• [EXERCISE OBJECTIVE]
Your answer must be the full set of entries, repeated exactly.

• [SUPPLIED MATERIAL]
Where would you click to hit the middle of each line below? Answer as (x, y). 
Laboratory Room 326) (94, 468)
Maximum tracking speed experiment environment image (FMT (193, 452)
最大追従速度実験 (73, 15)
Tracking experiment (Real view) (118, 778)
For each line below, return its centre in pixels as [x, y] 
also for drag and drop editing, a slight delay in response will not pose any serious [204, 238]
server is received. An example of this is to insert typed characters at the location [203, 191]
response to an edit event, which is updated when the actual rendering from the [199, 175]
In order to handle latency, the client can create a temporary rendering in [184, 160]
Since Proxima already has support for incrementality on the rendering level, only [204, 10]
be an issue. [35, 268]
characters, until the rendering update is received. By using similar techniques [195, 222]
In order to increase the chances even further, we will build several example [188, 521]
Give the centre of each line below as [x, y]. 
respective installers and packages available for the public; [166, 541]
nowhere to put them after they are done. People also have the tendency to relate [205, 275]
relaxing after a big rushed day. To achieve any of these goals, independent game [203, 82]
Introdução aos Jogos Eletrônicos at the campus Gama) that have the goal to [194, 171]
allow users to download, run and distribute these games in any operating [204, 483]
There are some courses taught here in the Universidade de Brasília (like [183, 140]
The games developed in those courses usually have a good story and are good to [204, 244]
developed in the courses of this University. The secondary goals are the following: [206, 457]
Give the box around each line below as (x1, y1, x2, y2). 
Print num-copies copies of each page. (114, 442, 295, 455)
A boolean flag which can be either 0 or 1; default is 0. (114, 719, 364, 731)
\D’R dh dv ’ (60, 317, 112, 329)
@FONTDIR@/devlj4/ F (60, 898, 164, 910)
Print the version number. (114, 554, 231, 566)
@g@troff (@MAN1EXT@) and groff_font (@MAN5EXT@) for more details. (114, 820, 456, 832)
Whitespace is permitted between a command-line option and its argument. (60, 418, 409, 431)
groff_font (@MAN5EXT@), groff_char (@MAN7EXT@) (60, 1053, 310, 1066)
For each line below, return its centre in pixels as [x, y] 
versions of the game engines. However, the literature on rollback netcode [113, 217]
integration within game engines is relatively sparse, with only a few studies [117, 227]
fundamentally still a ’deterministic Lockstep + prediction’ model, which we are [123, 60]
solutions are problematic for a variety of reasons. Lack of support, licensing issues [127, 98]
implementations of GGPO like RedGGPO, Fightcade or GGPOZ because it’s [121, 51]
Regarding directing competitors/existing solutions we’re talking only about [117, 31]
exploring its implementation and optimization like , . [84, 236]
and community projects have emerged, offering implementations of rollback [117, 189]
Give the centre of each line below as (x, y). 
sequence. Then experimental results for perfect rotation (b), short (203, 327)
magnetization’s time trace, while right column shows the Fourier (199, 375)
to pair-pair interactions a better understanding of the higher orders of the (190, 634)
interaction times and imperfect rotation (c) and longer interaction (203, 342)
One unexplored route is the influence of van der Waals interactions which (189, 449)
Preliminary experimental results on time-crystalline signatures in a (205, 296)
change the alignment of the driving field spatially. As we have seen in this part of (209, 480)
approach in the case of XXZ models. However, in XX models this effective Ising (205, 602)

• [TASK RESULT]
Where would you click to hit the middle of each line below? Answer as (x, y). 
Laboratory Room 326) (94, 468)
Maximum tracking speed experiment environment image (FMT (193, 452)
最大追従速度実験 (73, 15)
Tracking experiment (Real view) (118, 778)
For each line below, return its centre in pixels as [x, y] 
also for drag and drop editing, a slight delay in response will not pose any serious [204, 238]
server is received. An example of this is to insert typed characters at the location [203, 191]
response to an edit event, which is updated when the actual rendering from the [199, 175]
In order to handle latency, the client can create a temporary rendering in [184, 160]
Since Proxima already has support for incrementality on the rendering level, only [204, 10]
be an issue. [35, 268]
characters, until the rendering update is received. By using similar techniques [195, 222]
In order to increase the chances even further, we will build several example [188, 521]
Give the centre of each line below as [x, y]. 
respective installers and packages available for the public; [166, 541]
nowhere to put them after they are done. People also have the tendency to relate [205, 275]
relaxing after a big rushed day. To achieve any of these goals, independent game [203, 82]
Introdução aos Jogos Eletrônicos at the campus Gama) that have the goal to [194, 171]
allow users to download, run and distribute these games in any operating [204, 483]
There are some courses taught here in the Universidade de Brasília (like [183, 140]
The games developed in those courses usually have a good story and are good to [204, 244]
developed in the courses of this University. The secondary goals are the following: [206, 457]
Give the box around each line below as (x1, y1, x2, y2). 
Print num-copies copies of each page. (114, 442, 295, 455)
A boolean flag which can be either 0 or 1; default is 0. (114, 719, 364, 731)
\D’R dh dv ’ (60, 317, 112, 329)
@FONTDIR@/devlj4/ F (60, 898, 164, 910)
Print the version number. (114, 554, 231, 566)
@g@troff (@MAN1EXT@) and groff_font (@MAN5EXT@) for more details. (114, 820, 456, 832)
Whitespace is permitted between a command-line option and its argument. (60, 418, 409, 431)
groff_font (@MAN5EXT@), groff_char (@MAN7EXT@) (60, 1053, 310, 1066)
For each line below, return its centre in pixels as [x, y] 
versions of the game engines. However, the literature on rollback netcode [113, 217]
integration within game engines is relatively sparse, with only a few studies [117, 227]
fundamentally still a ’deterministic Lockstep + prediction’ model, which we are [123, 60]
solutions are problematic for a variety of reasons. Lack of support, licensing issues [127, 98]
implementations of GGPO like RedGGPO, Fightcade or GGPOZ because it’s [121, 51]
Regarding directing competitors/existing solutions we’re talking only about [117, 31]
exploring its implementation and optimization like , . [84, 236]
and community projects have emerged, offering implementations of rollback [117, 189]
Give the centre of each line below as (x, y). 
sequence. Then experimental results for perfect rotation (b), short (203, 327)
magnetization’s time trace, while right column shows the Fourier (199, 375)
to pair-pair interactions a better understanding of the higher orders of the (190, 634)
interaction times and imperfect rotation (c) and longer interaction (203, 342)
One unexplored route is the influence of van der Waals interactions which (189, 449)
Preliminary experimental results on time-crystalline signatures in a (205, 296)
change the alignment of the driving field spatially. As we have seen in this part of (209, 480)
approach in the case of XXZ models. However, in XX models this effective Ising (205, 602)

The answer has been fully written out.